▶ **Prompt**
With the pictures set aside, return the lines below exactly, beginning at the first and ending at the line containing "Df Residuals: [10, 181, 75, 196]".

[Items from a dataset]
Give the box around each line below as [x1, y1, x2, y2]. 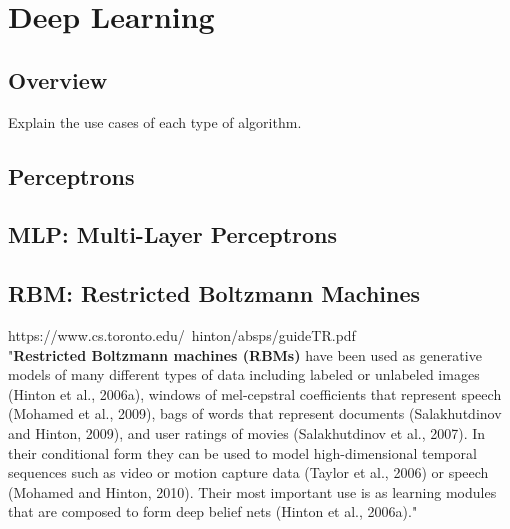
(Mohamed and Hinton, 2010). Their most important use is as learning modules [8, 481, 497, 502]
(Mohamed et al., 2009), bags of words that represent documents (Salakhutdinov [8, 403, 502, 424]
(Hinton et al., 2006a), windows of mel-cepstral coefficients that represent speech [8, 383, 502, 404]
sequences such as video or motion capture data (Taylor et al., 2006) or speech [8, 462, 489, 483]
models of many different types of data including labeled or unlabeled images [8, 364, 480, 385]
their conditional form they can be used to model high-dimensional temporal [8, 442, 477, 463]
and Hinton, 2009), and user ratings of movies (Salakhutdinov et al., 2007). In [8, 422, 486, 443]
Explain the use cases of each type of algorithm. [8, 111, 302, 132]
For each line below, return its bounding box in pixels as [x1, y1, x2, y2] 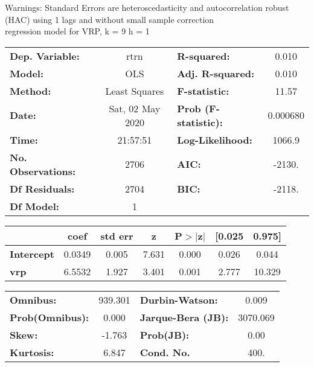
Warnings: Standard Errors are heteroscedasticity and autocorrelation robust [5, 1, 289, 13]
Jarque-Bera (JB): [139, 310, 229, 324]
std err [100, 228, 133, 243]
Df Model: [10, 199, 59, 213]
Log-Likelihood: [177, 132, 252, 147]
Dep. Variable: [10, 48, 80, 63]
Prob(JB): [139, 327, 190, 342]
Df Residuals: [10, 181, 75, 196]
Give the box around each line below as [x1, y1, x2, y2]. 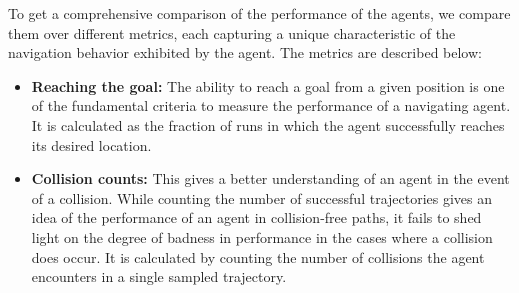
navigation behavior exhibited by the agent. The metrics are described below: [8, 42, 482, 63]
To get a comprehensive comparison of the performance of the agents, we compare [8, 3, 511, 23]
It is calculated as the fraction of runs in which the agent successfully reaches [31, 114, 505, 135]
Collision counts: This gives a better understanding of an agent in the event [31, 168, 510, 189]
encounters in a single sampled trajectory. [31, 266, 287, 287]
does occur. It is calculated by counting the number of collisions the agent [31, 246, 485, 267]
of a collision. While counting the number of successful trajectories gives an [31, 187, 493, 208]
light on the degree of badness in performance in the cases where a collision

▶ **Answer area**
Give the box around each line below as [x1, y1, x2, y2]. 
(Mohamed and Hinton, 2010). Their most important use is as learning modules [8, 481, 497, 502]
(Mohamed et al., 2009), bags of words that represent documents (Salakhutdinov [8, 403, 502, 424]
(Hinton et al., 2006a), windows of mel-cepstral coefficients that represent speech [8, 383, 502, 404]
sequences such as video or motion capture data (Taylor et al., 2006) or speech [8, 462, 489, 483]
models of many different types of data including labeled or unlabeled images [8, 364, 480, 385]
their conditional form they can be used to model high-dimensional temporal [8, 442, 477, 463]
and Hinton, 2009), and user ratings of movies (Salakhutdinov et al., 2007). In [8, 422, 486, 443]
Explain the use cases of each type of algorithm. [8, 111, 302, 132]
For each line below, return its bounding box in pixels as [x1, y1, x2, y2] 
Warnings: Standard Errors are heteroscedasticity and autocorrelation robust [5, 1, 289, 13]
Jarque-Bera (JB): [139, 310, 229, 324]
std err [100, 228, 133, 243]
Df Model: [10, 199, 59, 213]
Log-Likelihood: [177, 132, 252, 147]
Dep. Variable: [10, 48, 80, 63]
Prob(JB): [139, 327, 190, 342]
Df Residuals: [10, 181, 75, 196]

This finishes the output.